Abondant dans le même sens, Joël, 33 ans, précise que « ce n’est pas le latin qui amène la dimension sacrée », mais plutôt plusieurs petites gestes. « Par exemple, dit-il, le fait que le prêtre, avant de proclamer la parole de Dieu, encense la Bible. Ça met en évidence le côté sacré de la chose. »
Comme d’autres pratiquants interviewés par Le Soleil, Joël souligne « qu’il y a plus de moments de silence, ça laisse davantage méditer la parole de Dieu ».
D’autres catholiques du quartier, cependant, préfèrent s’en tenir à la liturgie française. « La messe, ça reste la messe, mais c’est une question de sensibilité et d’habitude, dit François (nom fictif), 23 ans. (…) J’ai toujours fréquenté la messe nouvelle (en français), je ne vois pas pourquoi je changerais. »
Son curé, Raymond Anger, estime pour sa part que « les gens de Limoilou, ça ne les dérange pas.

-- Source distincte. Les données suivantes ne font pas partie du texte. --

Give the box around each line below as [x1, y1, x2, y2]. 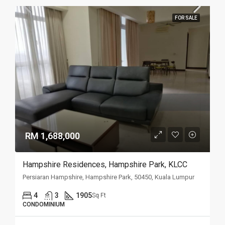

Nous, on fait une cohabitation avec eux (les partisans de la tridentine). Ils ont leurs heures et leur prêtre, et nous on célèbre nos messes comme d’habitude, aux heures qu’on avait avant. (…) Moi, poursuit-il, ça ne me dérange pas qu’elle soit tridentine ou non. Mais c’est la position face à l’autel et face au peuple... Je pense que la messe, on la célèbre avec des gens, alors on peut leur parler. Tandis que chez eux, la messe est plutôt vue comme un sacrifice. (…) Ils insistent beaucoup sur le silence de la prière eucharistique (…) c’est un peu mystérieux. Tandis que nous, on fait ça en français, c’est plus convivial. »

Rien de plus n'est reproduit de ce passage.